**WORK REQUEST:**
Go to the line holding "и не совпадает с (321, 133)" in the data below and repeat it exactly, then each line after it up to and including the one holding "-Trigger to the". Omit pictures.

(Stored dataset items)
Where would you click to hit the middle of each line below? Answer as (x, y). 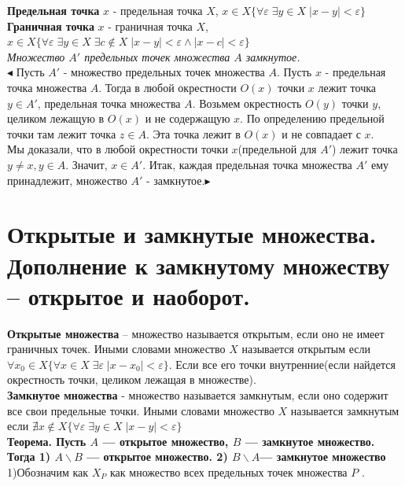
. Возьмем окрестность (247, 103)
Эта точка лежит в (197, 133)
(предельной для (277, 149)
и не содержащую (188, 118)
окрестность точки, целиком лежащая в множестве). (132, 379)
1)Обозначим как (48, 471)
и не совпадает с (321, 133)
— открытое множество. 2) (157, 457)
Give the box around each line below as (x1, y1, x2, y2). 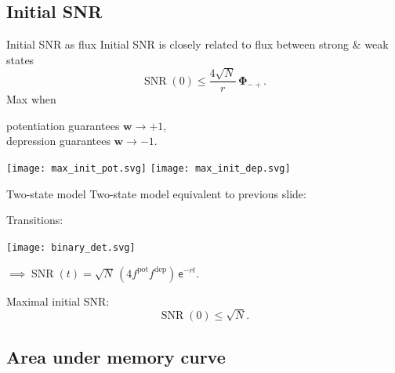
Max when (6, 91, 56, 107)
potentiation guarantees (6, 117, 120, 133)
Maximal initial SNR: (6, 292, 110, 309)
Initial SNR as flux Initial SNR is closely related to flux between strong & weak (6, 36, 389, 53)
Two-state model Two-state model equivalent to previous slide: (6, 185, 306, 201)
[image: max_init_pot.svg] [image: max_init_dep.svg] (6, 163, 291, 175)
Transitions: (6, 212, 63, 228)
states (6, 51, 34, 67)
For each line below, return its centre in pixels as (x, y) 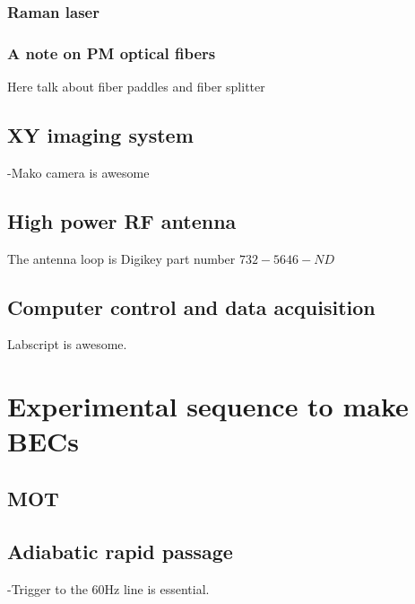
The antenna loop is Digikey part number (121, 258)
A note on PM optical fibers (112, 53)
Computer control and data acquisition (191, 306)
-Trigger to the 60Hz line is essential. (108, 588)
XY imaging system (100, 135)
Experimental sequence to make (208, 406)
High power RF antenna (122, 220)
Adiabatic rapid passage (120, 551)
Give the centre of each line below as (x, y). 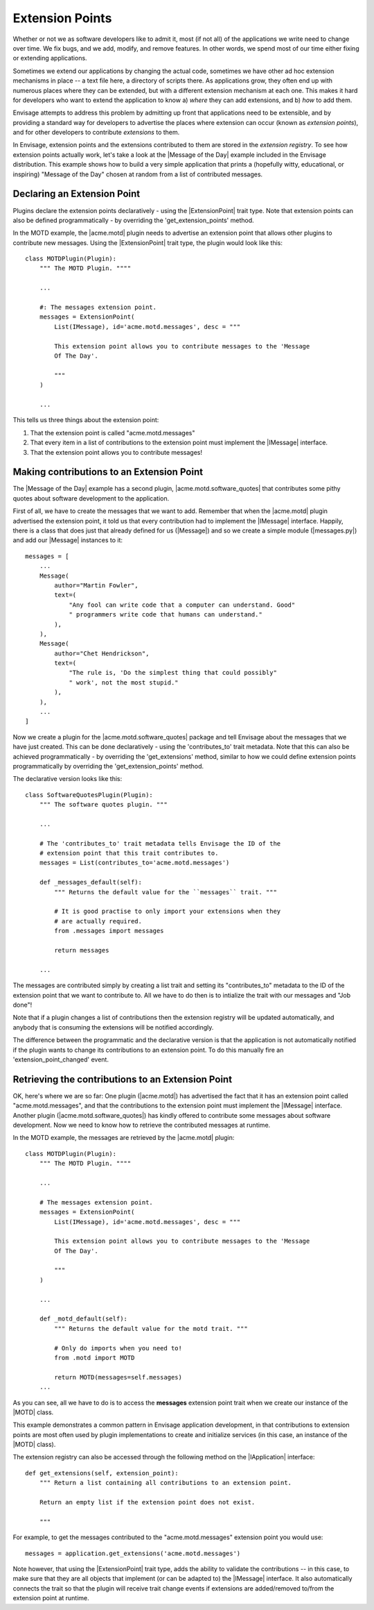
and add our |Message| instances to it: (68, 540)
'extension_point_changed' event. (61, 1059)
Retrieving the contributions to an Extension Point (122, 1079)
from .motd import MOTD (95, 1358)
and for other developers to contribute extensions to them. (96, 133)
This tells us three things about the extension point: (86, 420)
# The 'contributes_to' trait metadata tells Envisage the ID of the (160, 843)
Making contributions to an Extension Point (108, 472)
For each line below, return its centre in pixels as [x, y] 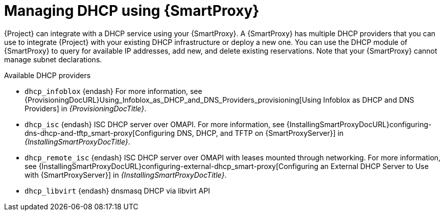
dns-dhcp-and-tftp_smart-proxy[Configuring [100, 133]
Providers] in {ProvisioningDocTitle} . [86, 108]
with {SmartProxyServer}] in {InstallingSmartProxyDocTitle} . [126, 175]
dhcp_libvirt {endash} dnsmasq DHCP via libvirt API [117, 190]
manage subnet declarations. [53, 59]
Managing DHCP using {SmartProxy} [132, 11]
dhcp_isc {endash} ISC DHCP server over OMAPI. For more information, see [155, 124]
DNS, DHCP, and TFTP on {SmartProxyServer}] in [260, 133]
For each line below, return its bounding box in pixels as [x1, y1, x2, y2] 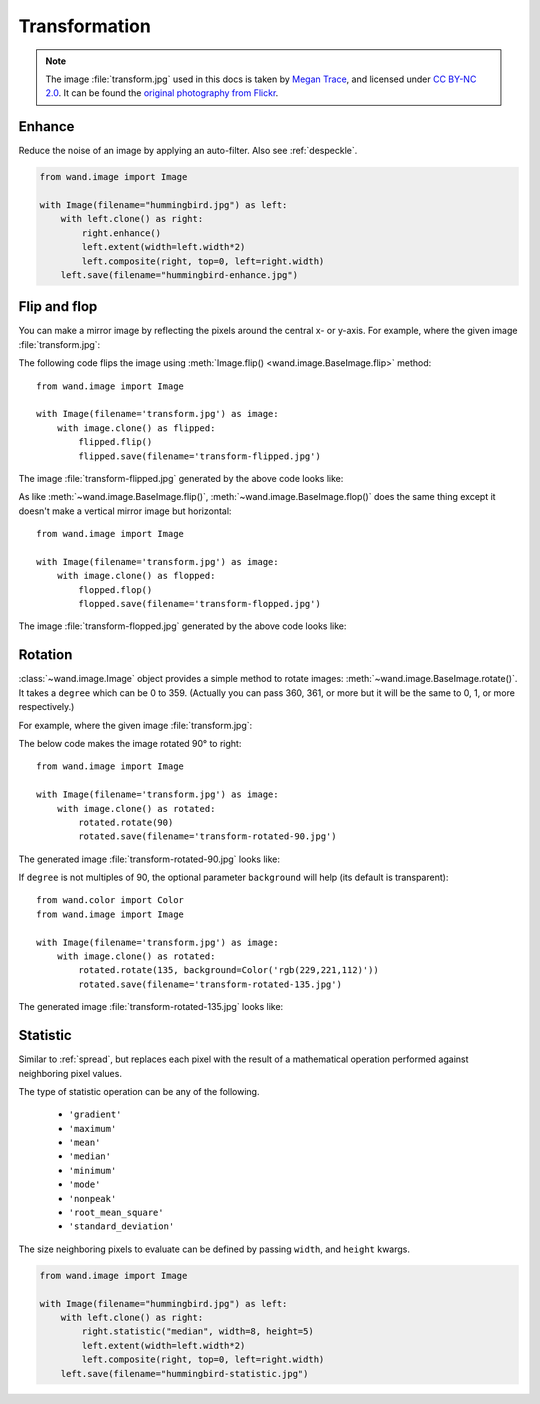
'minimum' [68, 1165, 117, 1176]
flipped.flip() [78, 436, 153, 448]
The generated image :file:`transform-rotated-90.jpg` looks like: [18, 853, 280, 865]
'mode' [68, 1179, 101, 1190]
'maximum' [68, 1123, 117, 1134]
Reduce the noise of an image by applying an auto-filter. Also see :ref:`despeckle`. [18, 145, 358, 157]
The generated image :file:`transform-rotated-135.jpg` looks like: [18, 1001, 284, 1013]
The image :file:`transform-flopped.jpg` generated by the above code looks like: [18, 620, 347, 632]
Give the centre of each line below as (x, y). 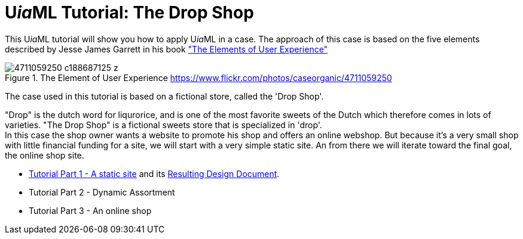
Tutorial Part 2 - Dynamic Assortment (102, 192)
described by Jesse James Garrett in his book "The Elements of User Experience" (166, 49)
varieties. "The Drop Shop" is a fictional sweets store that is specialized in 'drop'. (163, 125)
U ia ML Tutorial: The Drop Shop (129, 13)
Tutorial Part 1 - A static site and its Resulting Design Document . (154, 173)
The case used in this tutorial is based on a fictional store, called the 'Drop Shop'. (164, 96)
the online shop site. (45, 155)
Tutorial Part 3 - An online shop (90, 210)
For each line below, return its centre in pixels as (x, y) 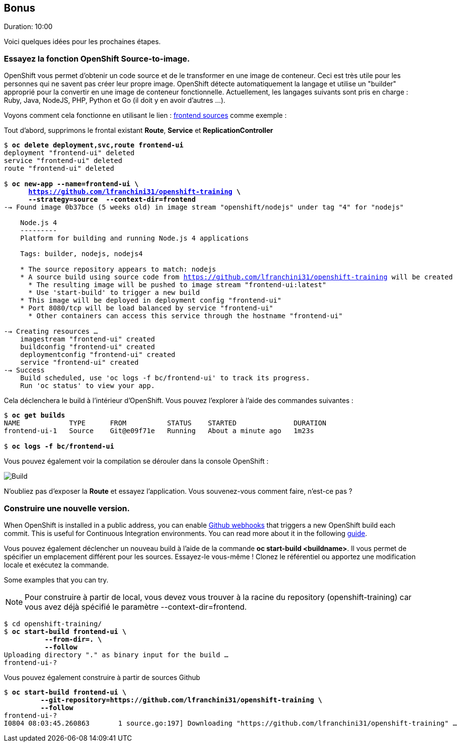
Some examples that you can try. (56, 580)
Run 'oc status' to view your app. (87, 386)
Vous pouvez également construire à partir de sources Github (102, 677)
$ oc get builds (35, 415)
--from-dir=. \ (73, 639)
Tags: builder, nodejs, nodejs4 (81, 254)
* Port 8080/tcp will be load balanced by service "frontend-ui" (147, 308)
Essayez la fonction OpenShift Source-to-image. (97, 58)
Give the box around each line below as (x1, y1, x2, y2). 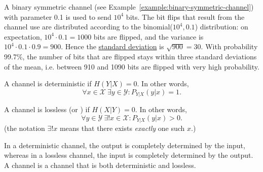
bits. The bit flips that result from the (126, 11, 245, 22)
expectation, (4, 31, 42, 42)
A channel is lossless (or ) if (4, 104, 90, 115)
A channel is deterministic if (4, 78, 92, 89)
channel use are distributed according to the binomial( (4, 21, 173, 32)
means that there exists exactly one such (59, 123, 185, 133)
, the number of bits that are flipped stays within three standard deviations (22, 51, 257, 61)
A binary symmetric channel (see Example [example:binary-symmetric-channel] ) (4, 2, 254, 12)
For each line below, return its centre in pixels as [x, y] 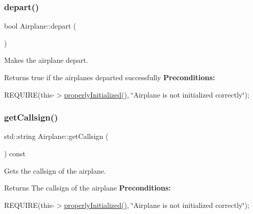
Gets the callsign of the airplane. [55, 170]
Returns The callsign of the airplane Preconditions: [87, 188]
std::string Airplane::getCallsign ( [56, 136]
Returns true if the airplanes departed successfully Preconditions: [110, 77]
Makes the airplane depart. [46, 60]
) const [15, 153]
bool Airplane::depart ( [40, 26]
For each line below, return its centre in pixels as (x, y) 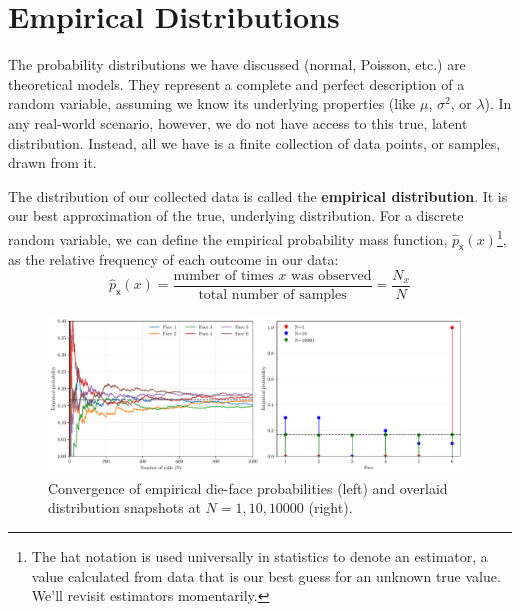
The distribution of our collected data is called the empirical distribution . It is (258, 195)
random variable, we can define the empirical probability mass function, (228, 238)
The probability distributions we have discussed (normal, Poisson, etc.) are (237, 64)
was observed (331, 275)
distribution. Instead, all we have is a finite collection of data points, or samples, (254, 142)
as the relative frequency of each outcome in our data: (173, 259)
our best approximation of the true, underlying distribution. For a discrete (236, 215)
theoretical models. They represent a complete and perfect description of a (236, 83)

**WRITTEN ANSWER:**
и не совпадает с (321, 133)
— открытое множество. 2) (157, 457)
Give the box around each line below as (x1, y1, x2, y2). 
Max when (6, 91, 56, 107)
potentiation guarantees (6, 117, 120, 133)
Maximal initial SNR: (6, 292, 110, 309)
Initial SNR as flux Initial SNR is closely related to flux between strong & weak (6, 36, 389, 53)
Two-state model Two-state model equivalent to previous slide: (6, 185, 306, 201)
[image: max_init_pot.svg] [image: max_init_dep.svg] (6, 163, 291, 175)
Transitions: (6, 212, 63, 228)
states (6, 51, 34, 67)
For each line below, return its centre in pixels as (x, y) 
The antenna loop is Digikey part number (121, 258)
A note on PM optical fibers (112, 53)
Computer control and data acquisition (191, 306)
-Trigger to the 60Hz line is essential. (108, 588)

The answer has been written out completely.